刚出正月,街道两侧的将化的脏雪中还杂着散落的鞭炮红纸。来往行人不多,两边商贩倒都开始做起生意来。

巷口处远远走来一名旅人,携一只皮箱,戴着黑色礼帽,裹了身深棕色的及膝大衣。男人行至巷内腾起热气的面馆前顿了顿脚步,侧转过身来,推门走了进去。

才一落座,守在厨房的老板便熟谂开口和他打了招呼:“回来啦,沈先生。您这一趟生意跑得可够久!”

他放下行李箱,摘了礼帽又取下围巾,闻言和老板笑笑:“四处跑了跑,前几日没火车了,就留在宁波过年啦。
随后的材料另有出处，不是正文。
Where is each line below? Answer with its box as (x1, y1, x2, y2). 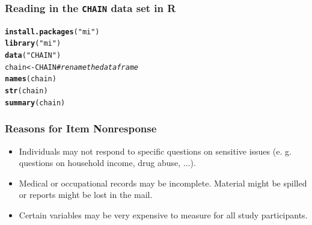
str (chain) (5, 87, 48, 96)
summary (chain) (5, 98, 66, 107)
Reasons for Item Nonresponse (5, 121, 157, 136)
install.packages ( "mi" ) (5, 27, 100, 36)
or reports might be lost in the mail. (19, 188, 153, 201)
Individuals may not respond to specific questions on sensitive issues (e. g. (19, 144, 292, 157)
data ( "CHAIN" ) (5, 51, 61, 60)
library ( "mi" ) (5, 39, 61, 48)
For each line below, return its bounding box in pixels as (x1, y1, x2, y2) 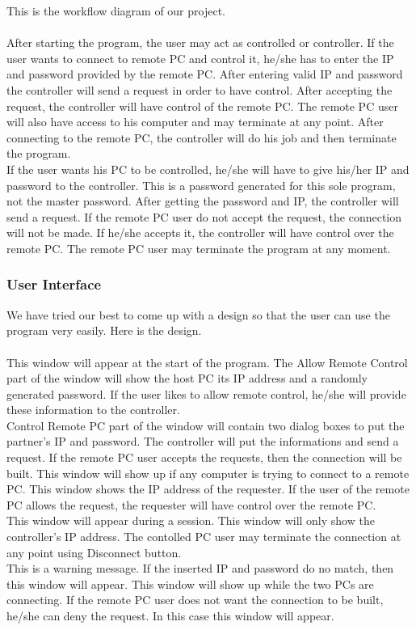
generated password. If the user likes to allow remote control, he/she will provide (6, 385, 406, 402)
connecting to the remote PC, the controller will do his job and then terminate (6, 129, 397, 146)
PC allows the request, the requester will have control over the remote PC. (6, 496, 376, 513)
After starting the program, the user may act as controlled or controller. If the (6, 34, 394, 51)
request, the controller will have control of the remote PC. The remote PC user (6, 97, 398, 114)
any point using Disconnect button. (6, 543, 182, 560)
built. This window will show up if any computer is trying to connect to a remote (6, 464, 410, 481)
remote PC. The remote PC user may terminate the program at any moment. (6, 239, 391, 256)
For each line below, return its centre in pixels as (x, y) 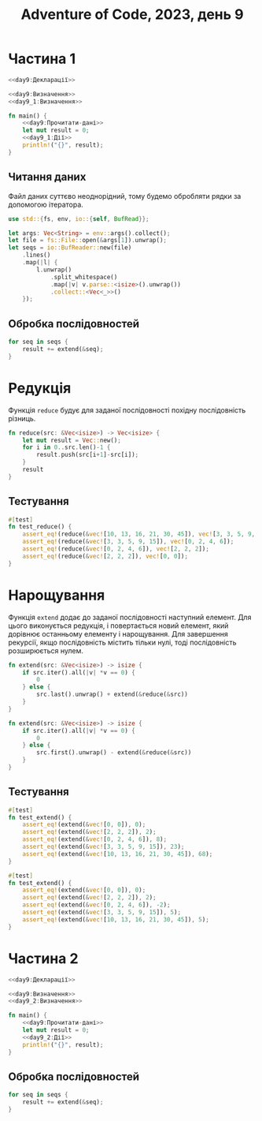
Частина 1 (42, 59)
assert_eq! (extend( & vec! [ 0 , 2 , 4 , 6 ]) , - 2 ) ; (96, 905)
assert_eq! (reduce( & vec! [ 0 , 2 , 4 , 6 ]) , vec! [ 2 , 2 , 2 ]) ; (116, 549)
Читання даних (47, 177)
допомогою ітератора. (46, 204)
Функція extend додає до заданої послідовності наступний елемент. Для (130, 617)
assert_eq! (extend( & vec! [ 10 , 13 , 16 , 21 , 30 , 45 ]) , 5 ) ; (116, 919)
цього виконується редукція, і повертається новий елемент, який (118, 626)

”

“您吃点什么?”

“还是老样子吧。”

“行!”老板就冲着伙计吆喝,“一碗阳春面加油渣加个蛋!”

想着又探出头跟沈一弓笑:“给您再加几个饺子吧,怎么样?”

沈一弓摘了手套:“好,那就谢谢您了!”

守在门外卖烟的小童见着他了也迎过来问:“沈先生,买烟吗?”

沈一弓取了钱放他小托桌上,取了包哈德门香烟。小男孩数了数,忙抬头:“沈先生,您多付了。”

男人揉揉他头,把烟放在手边:“也祝你新年快乐。”

小孩给他鞠了个躬,开心地喊:“谢谢您!”接着就往旁边去卖烟了。沈一弓望着那孩子背影,打开烟盒,从里头抽出一根来放手边。这些年慢慢也有了烟瘾,也不算重。没事时来一根,再也没有当初刚抽烟时被呛到的狼狈。这两年多半是在厂子间跑,自己开了间事务所,专门帮外地货物做代理。钱赚的不多不少,反正至今尚未成家,一人用足矣,余钱还足够捐给这边小学买书买文具。
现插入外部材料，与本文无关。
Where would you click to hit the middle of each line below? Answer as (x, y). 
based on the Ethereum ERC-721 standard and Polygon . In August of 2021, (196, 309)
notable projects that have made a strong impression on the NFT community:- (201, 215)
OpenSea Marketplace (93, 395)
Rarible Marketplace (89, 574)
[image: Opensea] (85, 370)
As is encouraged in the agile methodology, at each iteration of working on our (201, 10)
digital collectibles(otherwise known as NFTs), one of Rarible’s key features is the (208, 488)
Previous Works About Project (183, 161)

沈一弓总觉得三年前所发生的一切恍然若梦,梦醒以后,该过什么样的日子就过什么样的日子,该做什么样的人也就认认真真地守着自己的良心,去做那么一个人。偶尔也会想起一个人,可一支烟以后,那人留给他的冷冽与炽热似乎也随着烧尽的灰烬随风散去了。

至于那时的痴狂、不甘、后悔或悲怆,大抵也渐渐随春雨冬雪就此逝去。

小二将面端上了桌。沈一弓从桌上的竹筒里取出筷子来,将那枚嫩煎蛋给戳破拌进面汤里。他这儿正准备吃,四方小桌边有人坐下。正好就坐在他对面。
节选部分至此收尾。